## DATA FOR THIS EXERCISE

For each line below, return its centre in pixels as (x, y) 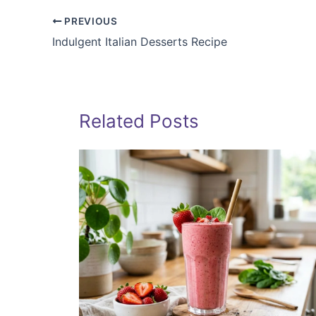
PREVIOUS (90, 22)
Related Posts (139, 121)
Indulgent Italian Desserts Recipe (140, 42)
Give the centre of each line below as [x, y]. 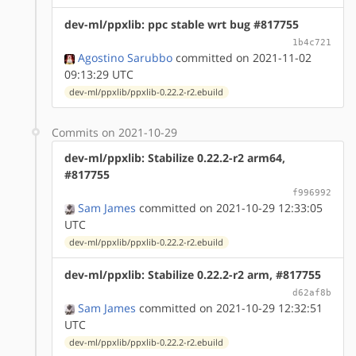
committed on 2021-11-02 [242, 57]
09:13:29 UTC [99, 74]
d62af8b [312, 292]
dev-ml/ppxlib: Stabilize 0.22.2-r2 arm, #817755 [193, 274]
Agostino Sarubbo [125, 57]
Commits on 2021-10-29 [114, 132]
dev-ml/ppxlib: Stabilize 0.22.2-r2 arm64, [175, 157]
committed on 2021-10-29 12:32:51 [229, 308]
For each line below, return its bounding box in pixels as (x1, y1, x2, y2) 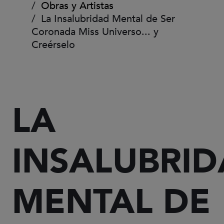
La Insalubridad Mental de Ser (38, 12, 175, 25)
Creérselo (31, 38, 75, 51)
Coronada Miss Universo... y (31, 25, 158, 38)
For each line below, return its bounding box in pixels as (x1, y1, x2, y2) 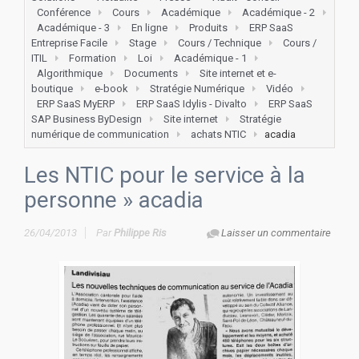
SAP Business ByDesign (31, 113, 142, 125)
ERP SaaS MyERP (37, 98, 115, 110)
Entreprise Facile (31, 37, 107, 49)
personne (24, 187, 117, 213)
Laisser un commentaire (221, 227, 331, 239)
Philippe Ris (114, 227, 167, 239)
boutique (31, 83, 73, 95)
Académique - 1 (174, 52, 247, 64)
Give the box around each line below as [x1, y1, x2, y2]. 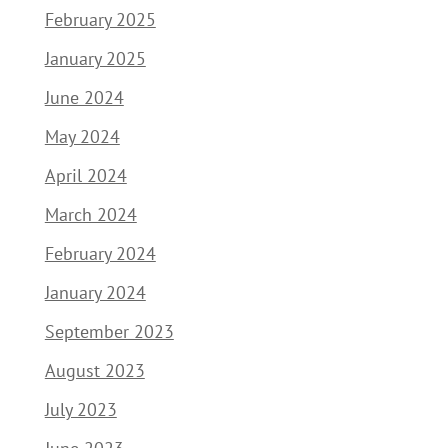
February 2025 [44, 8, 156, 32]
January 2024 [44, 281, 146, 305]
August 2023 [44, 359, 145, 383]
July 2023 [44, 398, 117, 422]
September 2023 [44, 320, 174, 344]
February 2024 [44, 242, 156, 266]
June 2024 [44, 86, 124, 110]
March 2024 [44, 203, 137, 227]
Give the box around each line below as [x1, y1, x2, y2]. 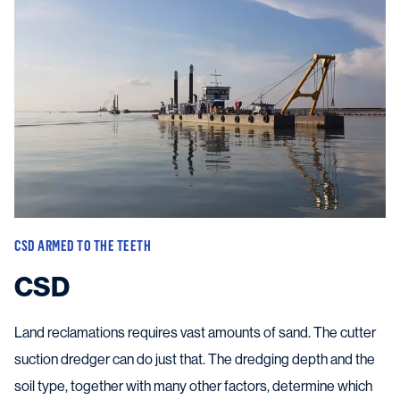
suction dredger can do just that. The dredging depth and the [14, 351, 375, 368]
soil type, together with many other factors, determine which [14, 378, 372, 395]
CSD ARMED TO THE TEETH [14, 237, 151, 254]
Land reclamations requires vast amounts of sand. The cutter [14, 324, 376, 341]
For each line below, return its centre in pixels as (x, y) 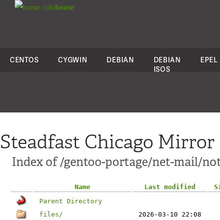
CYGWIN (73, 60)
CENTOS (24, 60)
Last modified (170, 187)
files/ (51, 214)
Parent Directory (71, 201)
==
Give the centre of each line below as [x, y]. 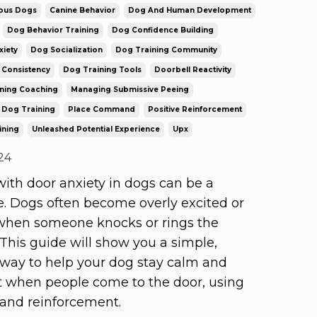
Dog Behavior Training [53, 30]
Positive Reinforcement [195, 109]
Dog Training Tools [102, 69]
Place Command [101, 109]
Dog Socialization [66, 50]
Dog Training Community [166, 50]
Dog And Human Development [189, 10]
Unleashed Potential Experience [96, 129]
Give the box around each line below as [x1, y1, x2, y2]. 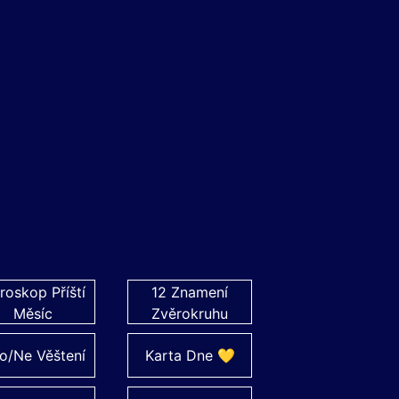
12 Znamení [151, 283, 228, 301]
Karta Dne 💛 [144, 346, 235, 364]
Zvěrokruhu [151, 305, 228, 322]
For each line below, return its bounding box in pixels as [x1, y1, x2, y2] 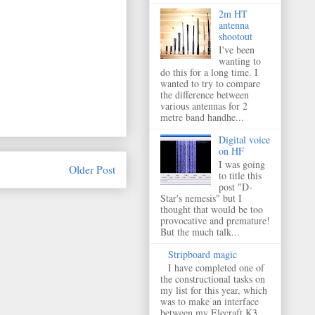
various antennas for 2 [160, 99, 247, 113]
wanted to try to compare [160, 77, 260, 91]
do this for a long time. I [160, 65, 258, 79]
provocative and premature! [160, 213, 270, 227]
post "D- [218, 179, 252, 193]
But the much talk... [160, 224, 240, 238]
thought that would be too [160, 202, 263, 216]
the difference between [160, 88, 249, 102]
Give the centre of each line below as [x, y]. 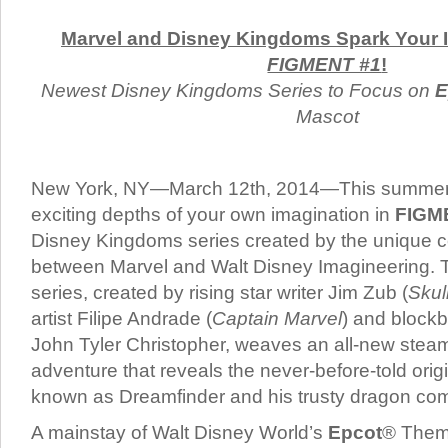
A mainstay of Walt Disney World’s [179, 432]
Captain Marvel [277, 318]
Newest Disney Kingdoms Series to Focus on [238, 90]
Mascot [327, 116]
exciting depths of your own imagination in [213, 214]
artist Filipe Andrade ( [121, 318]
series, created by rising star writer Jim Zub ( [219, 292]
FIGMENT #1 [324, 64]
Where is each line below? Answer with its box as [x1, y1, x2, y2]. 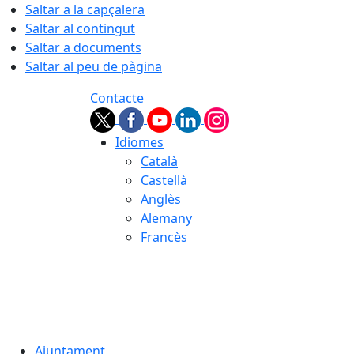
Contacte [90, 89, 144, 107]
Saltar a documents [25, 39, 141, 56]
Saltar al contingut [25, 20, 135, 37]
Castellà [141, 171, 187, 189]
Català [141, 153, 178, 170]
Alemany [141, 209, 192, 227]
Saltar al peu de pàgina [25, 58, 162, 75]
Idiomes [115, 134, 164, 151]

## YOUR TASK
Each line above from the one containing "Coronada Miss Universo... y (31, 25, 158, 38)" through the one containing "Parent Directory (71, 201)" is to be returned verbatim. Nothing else, and no pictures.

## RESULT
Coronada Miss Universo... y (31, 25, 158, 38)
For each line below, return its bounding box in pixels as (x1, y1, x2, y2) 
SAP Business ByDesign (31, 113, 142, 125)
ERP SaaS MyERP (37, 98, 115, 110)
Entreprise Facile (31, 37, 107, 49)
personne (24, 187, 117, 213)
Laisser un commentaire (221, 227, 331, 239)
Philippe Ris (114, 227, 167, 239)
boutique (31, 83, 73, 95)
Académique - 1 (174, 52, 247, 64)
Give the box around each line below as [x1, y1, x2, y2]. 
February 2025 [44, 8, 156, 32]
January 2024 [44, 281, 146, 305]
August 2023 [44, 359, 145, 383]
July 2023 [44, 398, 117, 422]
September 2023 [44, 320, 174, 344]
February 2024 [44, 242, 156, 266]
June 2024 [44, 86, 124, 110]
March 2024 [44, 203, 137, 227]
Give the box around each line below as [x1, y1, x2, y2]. 
suction dredger can do just that. The dredging depth and the [14, 351, 375, 368]
soil type, together with many other factors, determine which [14, 378, 372, 395]
CSD ARMED TO THE TEETH [14, 237, 151, 254]
Land reclamations requires vast amounts of sand. The cutter [14, 324, 376, 341]
For each line below, return its centre in pixels as (x, y) 
CYGWIN (73, 60)
CENTOS (24, 60)
Last modified (170, 187)
files/ (51, 214)
Parent Directory (71, 201)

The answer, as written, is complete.